Whether it’s playing the numbers game against teammate Luke Fletcher, pedalling in Wattbike sessions over the winter or representing Nottinghamshire in first-class and List A matches, Steven Mullaney is fiercely competitive in everything he does.
So it was no surprise at all that when captaining the North in the recent series against the South in Barbados, he was determined to come out on the winning side.
Things did not immediately go to plan for the Notts number five and his team in that regard as they lost the first match to a South team who won last year’s series by a handsome 3-0 margin.
“There was a bit of chat after we were beaten 3-0 in the first game that the South were going to win 3-0, and we obviously didn’t want that to happen!”
But with the help of coaching duo Paul Franks – who is Assistant Head Coach at Trent Bridge in his day job – and Paul Collingwood, Mullaney helped to inspire the North to back-to-back wins and a 2-1 triumph.
“Winning was our aim when we went and we managed to do that,” said Mullaney. “I was lucky enough to captain a great set of lads, helped by the coaching staff and we had a great time.
“There was a bit of chat after we were beaten 3-0 in the first game that the South were going to win 3-0, and we obviously didn’t want that to happen!
“We just tried to create an atmosphere where it was quite relaxed but when it was work time we worked hard and I think we did that really well. I thought if we played to our capabilities we had a good enough team to beat the South and that proved to be the case in the last two games.”

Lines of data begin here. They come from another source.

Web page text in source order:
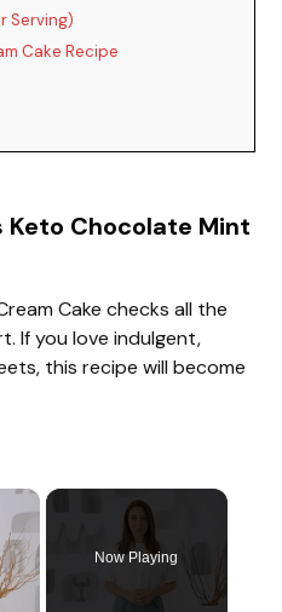
Serving)
Cake Recipe
Keto Chocolate Mint
Cake checks all the
If you love indulgent,
this recipe will become
×
Now Playing
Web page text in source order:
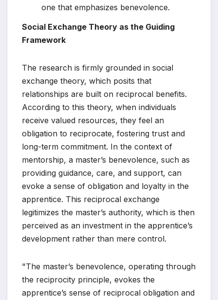
one that emphasizes benevolence.
Social Exchange Theory as the Guiding
Framework
The research is firmly grounded in social
exchange theory, which posits that
relationships are built on reciprocal benefits.
According to this theory, when individuals
receive valued resources, they feel an
obligation to reciprocate, fostering trust and
long-term commitment. In the context of
mentorship, a master’s benevolence, such as
providing guidance, care, and support, can
evoke a sense of obligation and loyalty in the
apprentice. This reciprocal exchange
legitimizes the master’s authority, which is then
perceived as an investment in the apprentice’s
development rather than mere control.
"The master’s benevolence, operating through
the reciprocity principle, evokes the
apprentice’s sense of reciprocal obligation and
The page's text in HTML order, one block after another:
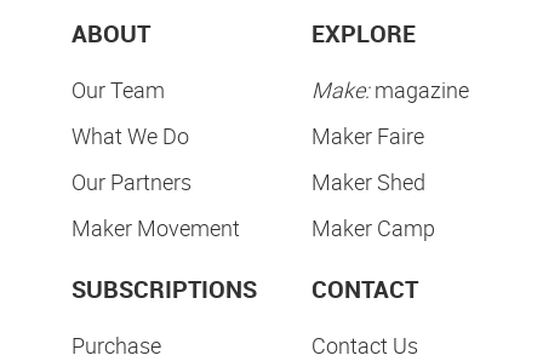
ABOUT
Our Team
What We Do
Our Partners
Maker Movement
EXPLORE
Make:magazine
Maker Faire
Maker Shed
Maker Camp
SUBSCRIPTIONS
Purchase
CONTACT
Contact Us
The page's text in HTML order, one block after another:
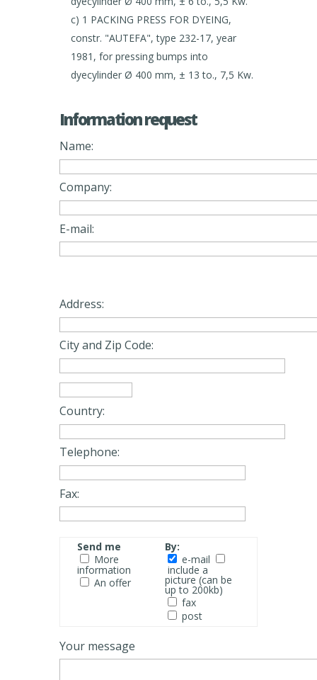
c) 1 PACKING PRESS FOR DYEING,
constr. "AUTEFA", type 232-17, year
1981, for pressing bumps into
dyecylinder Ø 400 mm, ± 13 to., 7,5 Kw.
Information request
Name:
Company:
E-mail:
Address:
City and Zip Code:
Country:
Telephone:
Fax:
Send me
More
information
An offer
By:
e-mail
include a
picture (can be
up to 200kb)
fax
post
Your message
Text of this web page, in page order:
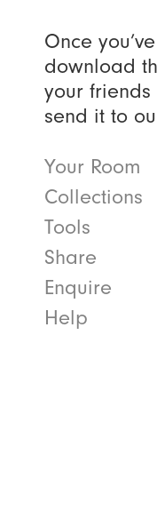
Once
download
your
send it to
Your Room
Collections
Tools
Share
Enquire
Help
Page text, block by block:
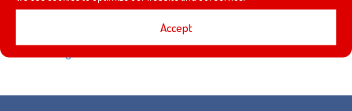
Accept
AP DAYS are back we headed to the park to meet Robin
Hood and instead met Prince John and the Sheriff of
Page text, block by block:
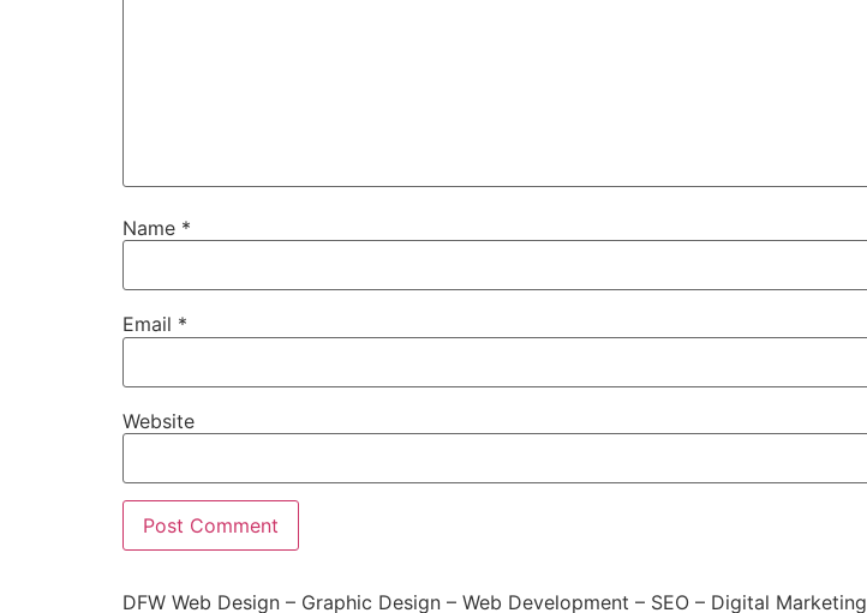
Name *
Email *
Website
DFW Web Design – Graphic Design – Web Development – SEO – Digital Marketing
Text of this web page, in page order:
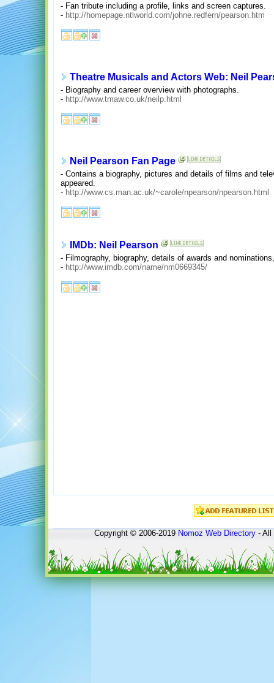
- Fan tribute including a profile, links and screen captures.
- http://homepage.ntlworld.com/johne.redfern/pearson.htm
Theatre Musicals and Actors Web: Neil
- Biography and career overview with photographs.
- http://www.tmaw.co.uk/neilp.html
Neil Pearson Fan Page
- Contains a biography, pictures and details of films and
appeared.
- http://www.cs.man.ac.uk/~carole/npearson/npearson.html
IMDb: Neil Pearson
- Filmography, biography, details of awards and
- http://www.imdb.com/name/nm0669345/
Copyright © 2006-2019Nomoz Web Directory- All
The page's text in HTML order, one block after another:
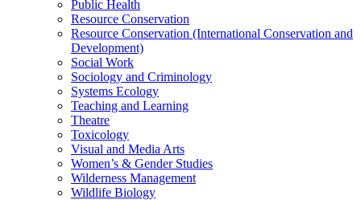
Public Health
Resource Conservation
Resource Conservation (International Conservation and
Development)
Social Work
Sociology and Criminology
Systems Ecology
Teaching and Learning
Theatre
Toxicology
Visual and Media Arts
Women’s & Gender Studies
Wilderness Management
Wildlife Biology
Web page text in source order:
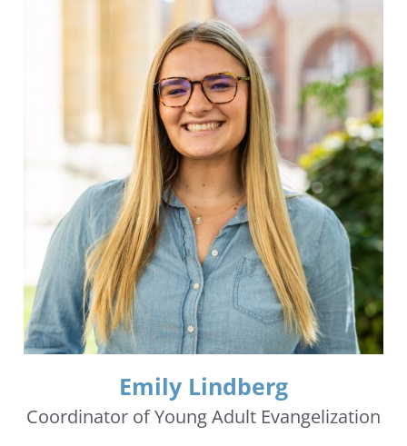
Emily Lindberg
Coordinator of Young Adult Evangelization
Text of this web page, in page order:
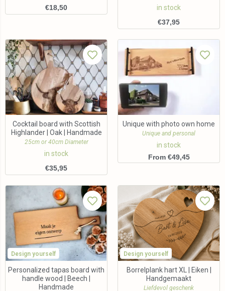
€18,50
in stock
€37,95
Cocktail board with Scottish
Highlander | Oak | Handmade
25cm or 40cm Diameter
in stock
€35,95
Unique with photo own home
Unique and personal
in stock
From €49,45
Design yourself
Personalized tapas board with
handle wood | Beech |
Handmade
Design yourself
Borrelplank hart XL | Eiken |
Handgemaakt
Liefdevol geschenk
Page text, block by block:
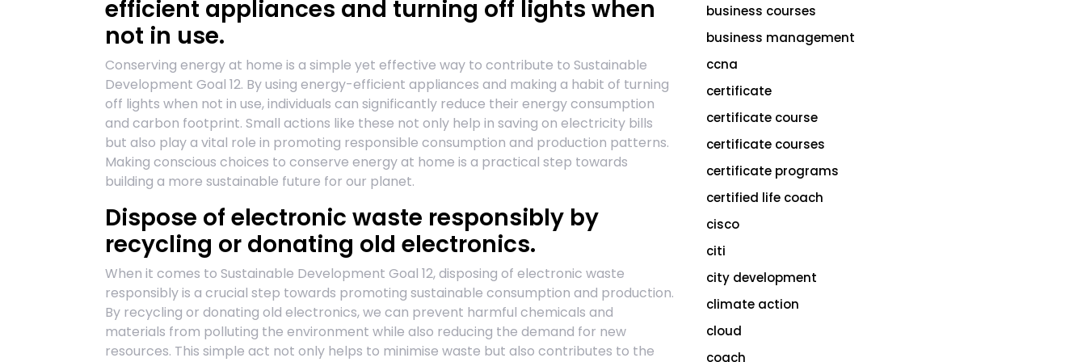
efficient appliances and turning off lights when
not in use.
Conserving energy at home is a simple yet effective way to contribute to Sustainable
Development Goal 12. By using energy-efficient appliances and making a habit of turning
off lights when not in use, individuals can significantly reduce their energy consumption
and carbon footprint. Small actions like these not only help in saving on electricity bills
but also play a vital role in promoting responsible consumption and production patterns.
Making conscious choices to conserve energy at home is a practical step towards
building a more sustainable future for our planet.
Dispose of electronic waste responsibly by
recycling or donating old electronics.
When it comes to Sustainable Development Goal 12, disposing of electronic waste
responsibly is a crucial step towards promoting sustainable consumption and production.
By recycling or donating old electronics, we can prevent harmful chemicals and
materials from polluting the environment while also reducing the demand for new
resources. This simple act not only helps to minimise waste but also contributes to the
business courses
business management
ccna
certificate
certificate course
certificate courses
certificate programs
certified life coach
cisco
citi
city development
climate action
cloud
coach

Mullaney, of course, will take charge of Nottinghamshire as skipper in succession to Chris Read when the competitive season begins at Lancashire on 13 April.
And while conditions and format will be completely different at Emirates Old Trafford to what he experienced in the Caribbean, his time spent leading the North was nevertheless invaluable in his eyes.
Mullaney added: “It was my first time captaining in a 50-over game, so that was useful in preparation for the Royal London One-Day Cup matches, which start in May.
“To get out there and be captain for 150 overs and get used to the role was really good.”
“Obviously the weather and pitches were different to what you are likely to get over here, so picking sides and bowlers in those conditions will be different, but to get out there and be captain for 150 overs and get used to the role was really good.
“One thing I was wary of going in was speaking to a new set of lads I’d not played with before, but I felt I did it quite well and responded, so hopefully that stands me in good stead with a group of blokes I do know really well at Notts.
It was a very successful series for Mullaney with the bat as he reeled off scores of 57, 42 and 52 in the three matches.
He hopes to carry that form into the new English domestic season, where he has hinted he may continue to open the batting.
“I felt in good nick and was the oldest playing, so my experience probably helped me a bit and it was nice to spend some time in the middle,” said Mullaney.
“It was great to be able to contribute us winning a series as well.”
The North-South series was set up with the aim of testing whether the players selected had the ability and mental capacity to play at a higher level.
“I felt in good nick and was the oldest playing, so my experience probably helped me a bit.”
Mullaney is leaving others to judge if he successfully did that over the course of the three matches.
He said: “It’s a good question as to whether it does (put him in the frame for an international call-up), but you’ll probably need to ask other people to find out an answer.
“I went in with nothing to lose and I performed quite well, so if I have pushed my case, that’s great, if I haven’t then I will just carrying on performing as best I can for Notts.”